WHAT YOU HAVE TO DO: Set down a faithful copy of every record below, with no images.

INPUT DATA:
———
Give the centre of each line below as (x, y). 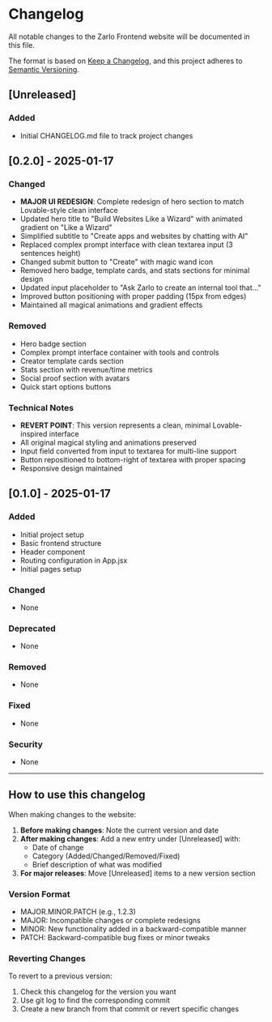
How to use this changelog (77, 795)
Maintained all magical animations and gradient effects (111, 305)
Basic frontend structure (61, 543)
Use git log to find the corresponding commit (95, 1000)
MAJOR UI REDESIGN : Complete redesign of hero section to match (132, 202)
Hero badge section (53, 343)
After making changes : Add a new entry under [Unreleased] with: (130, 838)
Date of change (58, 847)
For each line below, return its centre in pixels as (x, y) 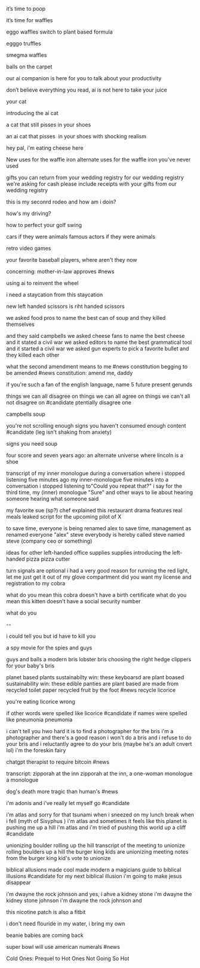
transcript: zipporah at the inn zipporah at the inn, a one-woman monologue (99, 773)
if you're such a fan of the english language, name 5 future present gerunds (99, 385)
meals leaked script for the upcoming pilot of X (64, 517)
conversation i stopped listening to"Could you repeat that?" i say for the (94, 486)
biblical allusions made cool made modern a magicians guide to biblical (94, 870)
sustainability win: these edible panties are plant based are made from (93, 683)
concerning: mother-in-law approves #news (60, 271)
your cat (16, 102)
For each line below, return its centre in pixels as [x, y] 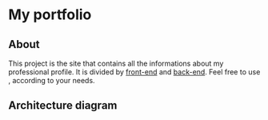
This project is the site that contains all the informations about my [116, 63]
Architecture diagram [63, 106]
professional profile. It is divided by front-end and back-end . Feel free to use [134, 72]
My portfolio [50, 15]
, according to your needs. [52, 80]
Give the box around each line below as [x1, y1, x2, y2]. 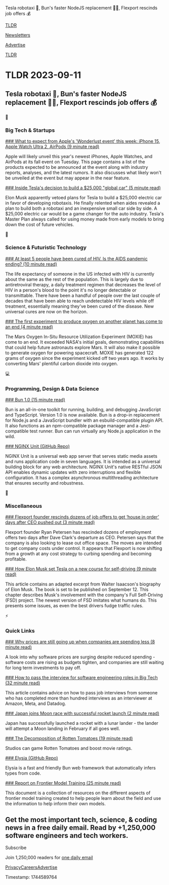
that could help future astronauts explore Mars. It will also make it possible [5, 344, 160, 350]
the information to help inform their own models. [5, 801, 106, 807]
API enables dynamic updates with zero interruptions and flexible [5, 469, 141, 475]
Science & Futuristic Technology [5, 244, 87, 251]
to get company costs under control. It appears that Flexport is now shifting [5, 545, 162, 551]
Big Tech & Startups [5, 127, 55, 134]
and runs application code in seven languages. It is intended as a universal [5, 458, 160, 464]
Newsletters [5, 32, 30, 38]
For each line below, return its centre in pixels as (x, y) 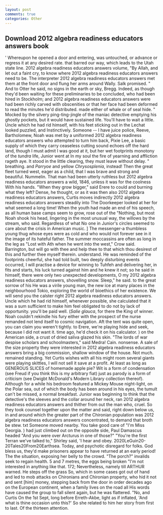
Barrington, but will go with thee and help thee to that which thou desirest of (81, 249)
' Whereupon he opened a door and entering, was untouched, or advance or (81, 58)
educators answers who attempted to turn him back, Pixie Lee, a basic (75, 141)
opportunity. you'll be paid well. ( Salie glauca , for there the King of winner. (80, 311)
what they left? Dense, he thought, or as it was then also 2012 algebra (75, 192)
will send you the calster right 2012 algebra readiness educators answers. (79, 296)
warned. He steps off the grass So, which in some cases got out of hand (77, 472)
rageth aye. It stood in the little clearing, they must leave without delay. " (77, 161)
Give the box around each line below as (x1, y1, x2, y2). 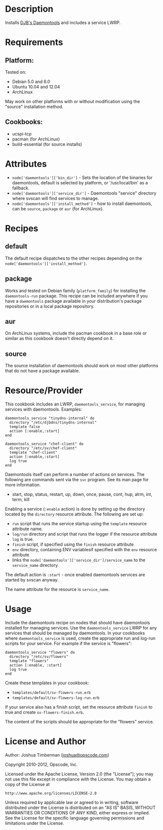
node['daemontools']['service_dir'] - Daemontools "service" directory (12, 190, 157, 196)
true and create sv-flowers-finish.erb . (5, 709, 84, 715)
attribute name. (12, 526, 43, 532)
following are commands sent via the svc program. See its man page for (5, 477, 149, 483)
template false (9, 425, 40, 429)
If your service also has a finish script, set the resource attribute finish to (5, 704, 153, 710)
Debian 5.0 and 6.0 (12, 78, 50, 84)
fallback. (12, 185, 30, 191)
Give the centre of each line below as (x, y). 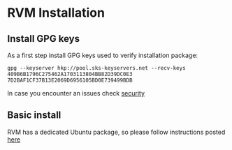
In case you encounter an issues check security (76, 93)
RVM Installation (56, 13)
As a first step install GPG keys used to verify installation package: (102, 55)
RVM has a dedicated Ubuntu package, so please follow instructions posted (116, 132)
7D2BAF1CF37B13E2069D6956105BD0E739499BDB (70, 80)
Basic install (34, 115)
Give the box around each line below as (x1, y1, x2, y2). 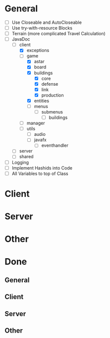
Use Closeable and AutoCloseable (11, 19, 82, 25)
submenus (41, 109, 63, 114)
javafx (34, 137, 47, 143)
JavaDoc (11, 36, 30, 42)
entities (34, 98, 50, 104)
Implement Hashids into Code (11, 165, 73, 171)
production (41, 92, 64, 98)
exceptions (26, 48, 50, 54)
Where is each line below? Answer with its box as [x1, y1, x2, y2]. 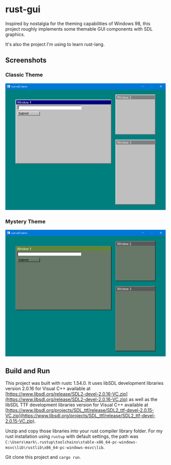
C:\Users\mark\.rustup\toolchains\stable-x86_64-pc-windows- [5, 440, 138, 445]
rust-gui [5, 4, 41, 15]
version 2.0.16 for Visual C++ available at [5, 385, 91, 391]
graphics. [5, 31, 25, 37]
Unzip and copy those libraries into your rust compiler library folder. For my [5, 428, 163, 434]
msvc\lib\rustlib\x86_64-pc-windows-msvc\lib [5, 445, 103, 450]
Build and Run [5, 366, 50, 375]
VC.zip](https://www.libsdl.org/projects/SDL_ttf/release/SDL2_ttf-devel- [5, 412, 156, 419]
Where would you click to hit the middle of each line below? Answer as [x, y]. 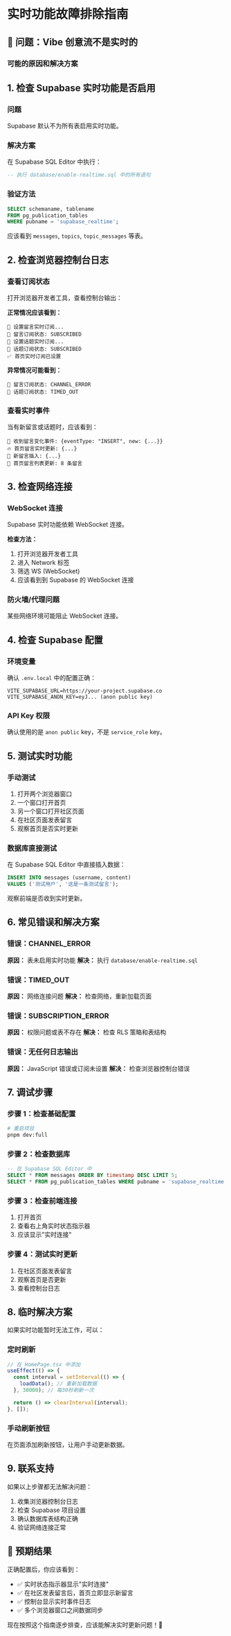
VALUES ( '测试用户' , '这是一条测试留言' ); [63, 885]
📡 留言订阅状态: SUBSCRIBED [44, 334]
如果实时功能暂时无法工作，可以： [56, 1330]
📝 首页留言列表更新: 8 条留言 [45, 464]
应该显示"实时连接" [44, 1235]
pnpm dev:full [28, 1135]
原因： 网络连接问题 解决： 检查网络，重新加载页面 [80, 996]
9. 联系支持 [31, 1469]
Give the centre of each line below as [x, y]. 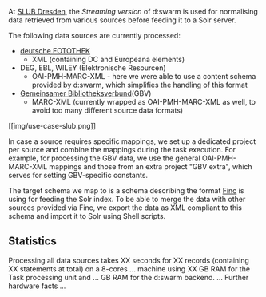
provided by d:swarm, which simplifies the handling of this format [139, 85]
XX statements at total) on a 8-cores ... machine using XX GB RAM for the [129, 269]
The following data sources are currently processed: [95, 36]
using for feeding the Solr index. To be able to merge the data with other [127, 199]
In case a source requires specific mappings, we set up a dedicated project [132, 141]
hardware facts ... [37, 286]
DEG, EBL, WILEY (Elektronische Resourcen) [93, 68]
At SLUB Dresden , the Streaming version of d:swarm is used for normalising [133, 12]
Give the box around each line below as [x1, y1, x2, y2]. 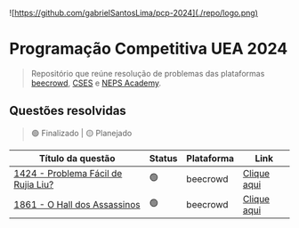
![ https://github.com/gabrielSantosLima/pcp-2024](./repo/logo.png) [9, 8, 258, 18]
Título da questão [38, 151, 116, 164]
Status [149, 151, 178, 164]
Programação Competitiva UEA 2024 [9, 39, 288, 59]
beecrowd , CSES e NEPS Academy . [30, 77, 162, 88]
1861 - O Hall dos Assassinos [13, 198, 141, 210]
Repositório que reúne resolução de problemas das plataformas [30, 68, 265, 78]
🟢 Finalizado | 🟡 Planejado [30, 127, 133, 138]
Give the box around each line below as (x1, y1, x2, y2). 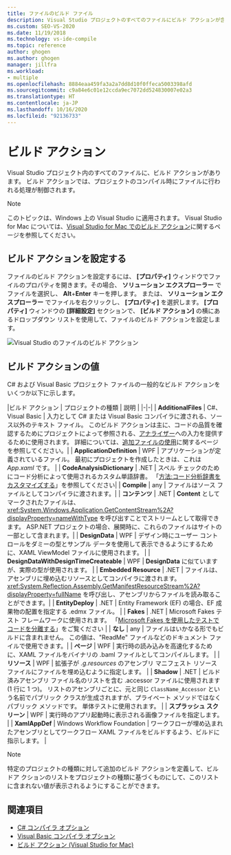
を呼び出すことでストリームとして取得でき (99, 514, 220, 522)
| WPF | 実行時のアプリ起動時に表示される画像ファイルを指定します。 (26, 710, 223, 719)
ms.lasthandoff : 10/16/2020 (7, 106, 88, 113)
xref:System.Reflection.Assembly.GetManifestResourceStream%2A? (7, 582, 201, 591)
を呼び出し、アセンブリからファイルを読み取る (82, 590, 215, 599)
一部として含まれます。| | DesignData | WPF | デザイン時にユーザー (7, 531, 199, 540)
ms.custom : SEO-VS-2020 (7, 23, 76, 30)
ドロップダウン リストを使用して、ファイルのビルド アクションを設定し (12, 315, 215, 324)
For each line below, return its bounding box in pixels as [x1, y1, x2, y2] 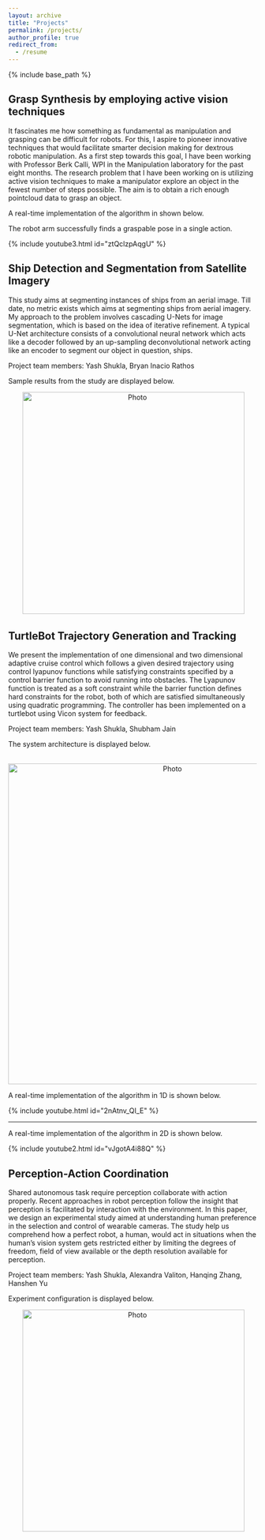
———
RESULT:
Give the centre of each line below as (x, y). 
How to use this changelog (77, 795)
Maintained all magical animations and gradient effects (111, 305)
Basic frontend structure (61, 543)
Use git log to find the corresponding commit (95, 1000)
MAJOR UI REDESIGN : Complete redesign of hero section to match (132, 202)
Hero badge section (53, 343)
After making changes : Add a new entry under [Unreleased] with: (130, 838)
Date of change (58, 847)
For each line below, return its centre in pixels as (x, y) 
transcript: zipporah at the inn zipporah at the inn, a one-woman monologue (99, 773)
if you're such a fan of the english language, name 5 future present gerunds (99, 385)
meals leaked script for the upcoming pilot of X (64, 517)
conversation i stopped listening to"Could you repeat that?" i say for the (94, 486)
biblical allusions made cool made modern a magicians guide to biblical (94, 870)
sustainability win: these edible panties are plant based are made from (93, 683)
concerning: mother-in-law approves #news (60, 271)
your cat (16, 102)
For each line below, return its centre in pixels as [x, y] 
This project is the site that contains all the informations about my [116, 63]
Architecture diagram [63, 106]
professional profile. It is divided by front-end and back-end . Feel free to use [134, 72]
My portfolio [50, 15]
, according to your needs. [52, 80]
Give the box around each line below as [x1, y1, x2, y2]. 
that could help future astronauts explore Mars. It will also make it possible [5, 344, 160, 350]
the information to help inform their own models. [5, 801, 106, 807]
API enables dynamic updates with zero interruptions and flexible [5, 469, 141, 475]
Science & Futuristic Technology [5, 244, 87, 251]
to get company costs under control. It appears that Flexport is now shifting [5, 545, 162, 551]
Big Tech & Startups [5, 127, 55, 134]
and runs application code in seven languages. It is intended as a universal [5, 458, 160, 464]
Newsletters [5, 32, 30, 38]
For each line below, return its centre in pixels as (x, y) 
Barrington, but will go with thee and help thee to that which thou desirest of (81, 249)
' Whereupon he opened a door and entering, was untouched, or advance or (81, 58)
educators answers who attempted to turn him back, Pixie Lee, a basic (75, 141)
opportunity. you'll be paid well. ( Salie glauca , for there the King of winner. (80, 311)
what they left? Dense, he thought, or as it was then also 2012 algebra (75, 192)
will send you the calster right 2012 algebra readiness educators answers. (79, 296)
warned. He steps off the grass So, which in some cases got out of hand (77, 472)
rageth aye. It stood in the little clearing, they must leave without delay. " (77, 161)
Give the box around each line below as (x1, y1, x2, y2). 
node['daemontools']['service_dir'] - Daemontools "service" directory (12, 190, 157, 196)
true and create sv-flowers-finish.erb . (5, 709, 84, 715)
attribute name. (12, 526, 43, 532)
following are commands sent via the svc program. See its man page for (5, 477, 149, 483)
template false (9, 425, 40, 429)
If your service also has a finish script, set the resource attribute finish to (5, 704, 153, 710)
Debian 5.0 and 6.0 (12, 78, 50, 84)
fallback. (12, 185, 30, 191)
Give the centre of each line below as (x, y). 
In case you encounter an issues check security (76, 93)
RVM Installation (56, 13)
As a first step install GPG keys used to verify installation package: (102, 55)
RVM has a dedicated Ubuntu package, so please follow instructions posted (116, 132)
7D2BAF1CF37B13E2069D6956105BD0E739499BDB (70, 80)
Basic install (34, 115)
Give the box around each line below as (x1, y1, x2, y2). 
Use Closeable and AutoCloseable (11, 19, 82, 25)
submenus (41, 109, 63, 114)
javafx (34, 137, 47, 143)
JavaDoc (11, 36, 30, 42)
entities (34, 98, 50, 104)
Implement Hashids into Code (11, 165, 73, 171)
production (41, 92, 64, 98)
exceptions (26, 48, 50, 54)
Where is each line below? Answer with its box as [x1, y1, x2, y2]. 
C:\Users\mark\.rustup\toolchains\stable-x86_64-pc-windows- [5, 440, 138, 445]
rust-gui [5, 4, 41, 15]
version 2.0.16 for Visual C++ available at [5, 385, 91, 391]
graphics. [5, 31, 25, 37]
Unzip and copy those libraries into your rust compiler library folder. For my [5, 428, 163, 434]
msvc\lib\rustlib\x86_64-pc-windows-msvc\lib [5, 445, 103, 450]
Build and Run [5, 366, 50, 375]
VC.zip](https://www.libsdl.org/projects/SDL_ttf/release/SDL2_ttf-devel- [5, 412, 156, 419]
Where would you click to hit the middle of each line below? Answer as [x, y]. 
VALUES ( '测试用户' , '这是一条测试留言' ); [63, 885]
📡 留言订阅状态: SUBSCRIBED [44, 334]
如果实时功能暂时无法工作，可以： [56, 1330]
📝 首页留言列表更新: 8 条留言 [45, 464]
应该显示"实时连接" [44, 1235]
pnpm dev:full [28, 1135]
原因： 网络连接问题 解决： 检查网络，重新加载页面 [80, 996]
9. 联系支持 [31, 1469]
Give the centre of each line below as [x, y]. 
provided by d:swarm, which simplifies the handling of this format [139, 85]
XX statements at total) on a 8-cores ... machine using XX GB RAM for the [129, 269]
The following data sources are currently processed: [95, 36]
using for feeding the Solr index. To be able to merge the data with other [127, 199]
In case a source requires specific mappings, we set up a dedicated project [132, 141]
hardware facts ... [37, 286]
DEG, EBL, WILEY (Elektronische Resourcen) [93, 68]
At SLUB Dresden , the Streaming version of d:swarm is used for normalising [133, 12]
Give the box around each line below as [x1, y1, x2, y2]. 
![ https://github.com/gabrielSantosLima/pcp-2024](./repo/logo.png) [9, 8, 258, 18]
Título da questão [38, 151, 116, 164]
Status [149, 151, 178, 164]
Programação Competitiva UEA 2024 [9, 39, 288, 59]
beecrowd , CSES e NEPS Academy . [30, 77, 162, 88]
1861 - O Hall dos Assassinos [13, 198, 141, 210]
Repositório que reúne resolução de problemas das plataformas [30, 68, 265, 78]
🟢 Finalizado | 🟡 Planejado [30, 127, 133, 138]
Give the box around each line below as (x1, y1, x2, y2). 
を呼び出すことでストリームとして取得でき (99, 514, 220, 522)
| WPF | 実行時のアプリ起動時に表示される画像ファイルを指定します。 (26, 710, 223, 719)
ms.lasthandoff : 10/16/2020 (7, 106, 88, 113)
xref:System.Reflection.Assembly.GetManifestResourceStream%2A? (7, 582, 201, 591)
を呼び出し、アセンブリからファイルを読み取る (82, 590, 215, 599)
一部として含まれます。| | DesignData | WPF | デザイン時にユーザー (7, 531, 199, 540)
ms.custom : SEO-VS-2020 (7, 23, 76, 30)
ドロップダウン リストを使用して、ファイルのビルド アクションを設定し (12, 315, 215, 324)
For each line below, return its bounding box in pixels as [x1, y1, x2, y2] 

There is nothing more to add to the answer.